QR: Standard method for full-rank least squares; stable and efficient.
SVD: Most robust; handles rank deficiency and reveals numerical rank.
15.4 Rank Deficiency and Regularization
If \(\bA\) does not have full column rank, there may be infinitely many least squares minimizers. The SVD selects the minimizer with smallest Euclidean norm. Regularization modifies the problem to penalize large coefficients and improve conditioning.
For any \(\bA\), the vector \[ \begin{align} \hat{\bx}=\bA^\dagger\bb \end{align} \] is the least squares minimizer with smallest Euclidean norm.
Write \(\bA=\bU\bsigma\bV^T\).
Transform the least squares problem into SVD coordinates.
Identify which coordinates are determined by nonzero singular values.
Show that setting nullspace coordinates to zero gives the minimum-norm solution in the result above.
For \(\lambda>0\), ridge regression solves \[ \begin{align} \hat{\bx}_\lambda = \argmin_{\bx}\left(\|\bA\bx-\bb\|_2^2+\lambda\|\bx\|_2^2\right). \end{align} \] The normal equations become \[ \begin{align} (\bA^T\bA+\lambda\bI)\hat{\bx}_\lambda = \bA^T\bb. \end{align} \]
Given positive weights \(w_i\), weighted least squares solves \[ \begin{align} \min_{\bx}\|\mathbf{W}^{1/2}(\bA\bx-\bb)\|_2^2, \qquad \mathbf{W}=\operatorname{diag}(w_1,...,w_m). \end{align} \] Large \(w_i\) forces the fit to match observation \(i\) more strongly.

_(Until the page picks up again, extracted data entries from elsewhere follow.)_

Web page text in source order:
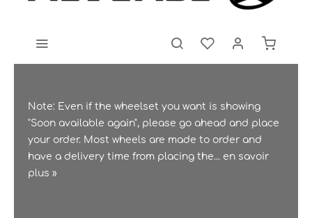
Note: Even if the wheelset you want is showing
"Soon available again", please go ahead and place
your order. Most wheels are made to order and
have a delivery time from placing the... en savoir
plus »
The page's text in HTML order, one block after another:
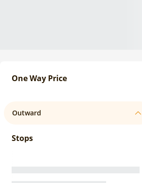
One Way Price
Outward
Stops
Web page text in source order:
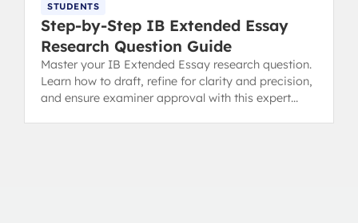
STUDENTS
Step-by-Step IB Extended Essay
Research Question Guide
Master your IB Extended Essay research question.
Learn how to draft, refine for clarity and precision,
and ensure examiner approval with this expert
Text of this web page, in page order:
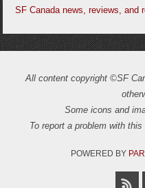
SF Canada news, reviews, and
All content copyright ©SF
Some icons and
To report a problem with this
POWERED BY
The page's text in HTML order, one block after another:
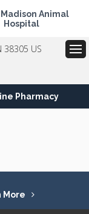
Animal
Hospital
38305 US
Pharmacy
More
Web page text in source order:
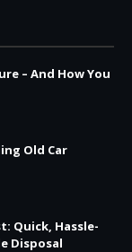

The weighted least squares problem in the result above satisfies \[ \begin{align} \bA^T\mathbf{W}\bA\hat{\bx}=\bA^T\mathbf{W}\bb. \end{align} \]
Apply the ordinary normal equations from the result above to the transformed system \[ \begin{align} \mathbf{W}^{1/2}\bA\bx\approx \mathbf{W}^{1/2}\bb. \end{align} \] This gives \((\mathbf{W}^{1/2}\bA)^T(\mathbf{W}^{1/2}\bA)\hat{\bx}=(\mathbf{W}^{1/2}\bA)^T\mathbf{W}^{1/2}\bb\), which simplifies to the stated equation.
Return to the result above. Solve the same line-fitting problem using QR. Compare coefficients, residual norms, and the conditioning of the two linear systems solved.
Regularization: If \(\bA\) is rank-deficient, \(\|\hat{\bx}\|\) can explode. Add a penalty term \(\lambda \|\bx\|_2^2\) (Ridge Regression). How do the normal equations change?
Derive the result above by differentiating the weighted objective directly.
15.5 Polynomial Regression
For nodes \(t_1, ..., t_m\), the degree-\(n\) design matrix is: \[ \begin{align} V_{ij} = t_i^{j-1}. \end{align} \] Polynomial fitting \(p(t) = \sum c_j t^j\) is solved as \(\bV\bc \approx \mathbf{f}\).
Fit a degree-2 polynomial to 6 data points. Verify the residual and \(R^2\) score.
Numerical Stability: Construct a Vandermonde matrix with \(n=10\). Compare the errors of
lstsq(A, b)vssolve(A.T @ A, A.T @ b). Relate the outcome to the result above.